Quando uma cena não estava saindo como ele queria, Friedkin tentava entender o que bloqueava o ator, quais mecanismos internos não o deixavam entregar o sentimento que o momento do filme pedia.  Quando isso aconteceu nas filmagens de Operação França e de O Exorcista, após uma boa conversa com o ator, deu um tapa com mão aberta contra o rosto do sujeito. Um ficou fulo de raiva e o outro despencou em lágrimas. Friedkin jura que só usou esse artificio nessas duas ocasiões.

Eu não caio no erro de achar que minha geração fez obras primas, e que os cineastas de hoje estão fazendo lixo. Isto é o que a velha Hollywood dizia sobre os filmes da minha geração.

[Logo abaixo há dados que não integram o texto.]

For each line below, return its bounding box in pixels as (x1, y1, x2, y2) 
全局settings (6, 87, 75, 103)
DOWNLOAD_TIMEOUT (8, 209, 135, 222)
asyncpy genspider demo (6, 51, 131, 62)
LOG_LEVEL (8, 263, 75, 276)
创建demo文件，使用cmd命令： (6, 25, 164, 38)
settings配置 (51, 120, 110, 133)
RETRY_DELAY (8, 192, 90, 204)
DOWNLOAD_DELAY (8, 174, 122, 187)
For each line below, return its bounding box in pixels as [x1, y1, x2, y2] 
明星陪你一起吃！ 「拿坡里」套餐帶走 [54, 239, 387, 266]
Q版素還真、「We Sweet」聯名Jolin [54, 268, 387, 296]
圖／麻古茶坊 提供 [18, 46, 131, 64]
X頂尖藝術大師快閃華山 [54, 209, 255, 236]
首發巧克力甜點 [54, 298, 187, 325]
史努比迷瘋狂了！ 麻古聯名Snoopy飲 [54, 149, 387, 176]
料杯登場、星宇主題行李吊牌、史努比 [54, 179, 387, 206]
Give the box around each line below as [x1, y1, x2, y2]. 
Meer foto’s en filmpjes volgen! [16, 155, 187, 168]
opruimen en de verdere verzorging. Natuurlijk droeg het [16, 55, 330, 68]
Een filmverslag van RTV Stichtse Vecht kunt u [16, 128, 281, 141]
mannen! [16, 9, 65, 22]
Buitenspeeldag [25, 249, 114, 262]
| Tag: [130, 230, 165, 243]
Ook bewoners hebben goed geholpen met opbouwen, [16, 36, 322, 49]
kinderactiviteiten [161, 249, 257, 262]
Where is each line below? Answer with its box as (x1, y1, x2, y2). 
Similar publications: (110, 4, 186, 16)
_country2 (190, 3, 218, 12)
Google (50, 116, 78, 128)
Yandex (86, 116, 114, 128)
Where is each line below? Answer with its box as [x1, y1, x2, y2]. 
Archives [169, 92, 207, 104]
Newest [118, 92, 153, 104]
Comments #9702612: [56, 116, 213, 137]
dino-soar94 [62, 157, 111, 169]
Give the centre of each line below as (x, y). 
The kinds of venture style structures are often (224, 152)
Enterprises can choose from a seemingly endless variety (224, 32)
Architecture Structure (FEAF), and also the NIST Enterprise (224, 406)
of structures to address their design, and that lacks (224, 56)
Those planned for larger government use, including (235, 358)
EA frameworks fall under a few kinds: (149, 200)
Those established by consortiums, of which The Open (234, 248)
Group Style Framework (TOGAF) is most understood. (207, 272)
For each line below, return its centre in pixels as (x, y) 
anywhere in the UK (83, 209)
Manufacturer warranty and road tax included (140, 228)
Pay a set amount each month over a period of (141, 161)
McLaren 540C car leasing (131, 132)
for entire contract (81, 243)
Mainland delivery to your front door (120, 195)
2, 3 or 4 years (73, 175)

O livro perpassa em detalhes quase todos os filmes que dirigiu chegando até o último, Killer Joe – Matador de Aluguel (Killer Joe, 2011), dedicando espaço maior para seus grandes sucessos, Operação França e O Exorcista, em capítulos repletos de detalhes e histórias de bastidores arrepiantes ou extremamente exóticas, como seu encontro clandestino com adoradores do demônio em um deserto no Iraque. Ao chegar ao país trazendo uma estátua gigante do demônio Pazuzu para as gravações de O Exorcista, Friedkin chamou a atenção dos Yazidi, uma seita de fanáticos adoradores das trevas que acharam que o americano compartilhava a crença deles e o convocaram para uma reunião no meio do deserto, que ele, claro, não recusou.

Infelizmente ainda não há edição nacional para The Friedkin Connection: A Memoir, assim como continuam inéditos os livros de Sidney Lumet, Oliver Stone e outros grandes diretores do cinema contemporâneo.